=== Section Start ===
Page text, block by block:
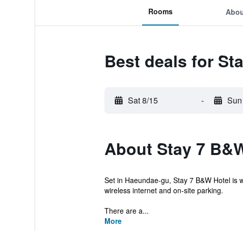
Rooms
Best deals for
Sat 8/15 -
About Stay 7
Set in Haeundae-gu, Stay 7 B&W Hotel is
wireless internet and on-site parking.
There are a...
More
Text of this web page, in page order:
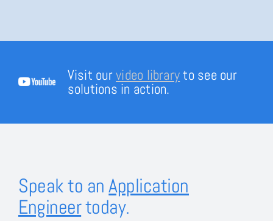
Visit ourvideo libraryto see our
solutions in action.
Speak to anApplication
Engineertoday.
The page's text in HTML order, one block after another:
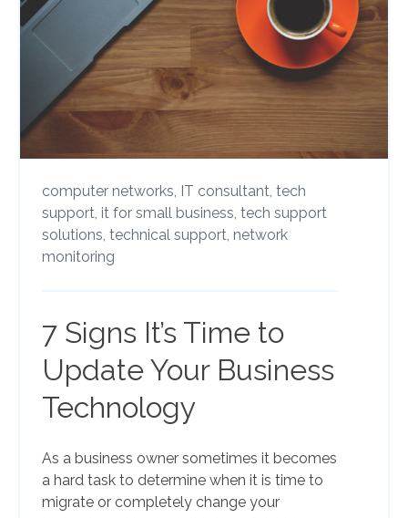
computer networks, IT consultant, tech
support, it for small business, tech support
solutions, technical support, network
monitoring
7 Signs It’s Time to
Update Your Business
Technology
As a business owner sometimes it becomes
a hard task to determine when it is time to
migrate or completely change your
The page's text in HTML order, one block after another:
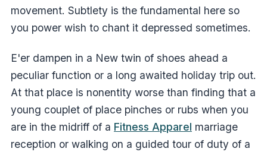
movement. Subtlety is the fundamental here so
you power wish to chant it depressed sometimes.
E'er dampen in a New twin of shoes ahead a
peculiar function or a long awaited holiday trip out.
At that place is nonentity worse than finding that a
young couplet of place pinches or rubs when you
are in the midriff of a Fitness Apparel marriage
reception or walking on a guided tour of duty of a
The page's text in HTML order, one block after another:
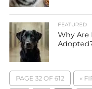
FEATURED
Why Are
PAGE 32 OF 612 «
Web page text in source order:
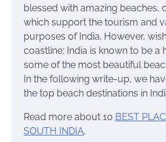
blessed with amazing beaches,
which support the tourism and
purposes of India. However,
coastline; India is known to be a
some of the most beautiful
In the following write-up, we
the top beach destinations in
Read more about 10 BEST
SOUTH INDIA.
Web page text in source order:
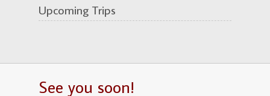
Upcoming Trips
See you soon!
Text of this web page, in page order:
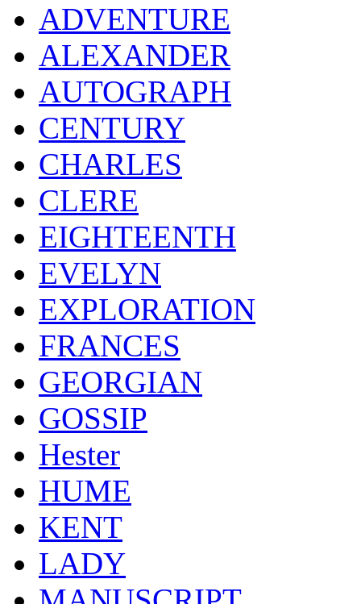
=== Section End ===
- What is required: Please set down every line of the listing verbatim, excluding its pictures.

- Response:
Page text, block by block:
Rooms
Best deals for
Sat 8/15 -
About Stay 7
Set in Haeundae-gu, Stay 7 B&W Hotel is
wireless internet and on-site parking.
There are a...
More
Text of this web page, in page order:
Visit ourvideo libraryto see our
solutions in action.
Speak to anApplication
Engineertoday.
The page's text in HTML order, one block after another:
computer networks, IT consultant, tech
support, it for small business, tech support
solutions, technical support, network
monitoring
7 Signs It’s Time to
Update Your Business
Technology
As a business owner sometimes it becomes
a hard task to determine when it is time to
migrate or completely change your
The page's text in HTML order, one block after another:
movement. Subtlety is the fundamental here so
you power wish to chant it depressed sometimes.
E'er dampen in a New twin of shoes ahead a
peculiar function or a long awaited holiday trip out.
At that place is nonentity worse than finding that a
young couplet of place pinches or rubs when you
are in the midriff of a Fitness Apparel marriage
reception or walking on a guided tour of duty of a
The page's text in HTML order, one block after another:
FEATURED
Why Are
PAGE 32 OF 612 «
Web page text in source order:
blessed with amazing beaches,
which support the tourism and
purposes of India. However,
coastline; India is known to be a
some of the most beautiful
In the following write-up, we
the top beach destinations in
Read more about 10 BEST
SOUTH INDIA.
Web page text in source order:
Upcoming Trips
See you soon!
Text of this web page, in page order:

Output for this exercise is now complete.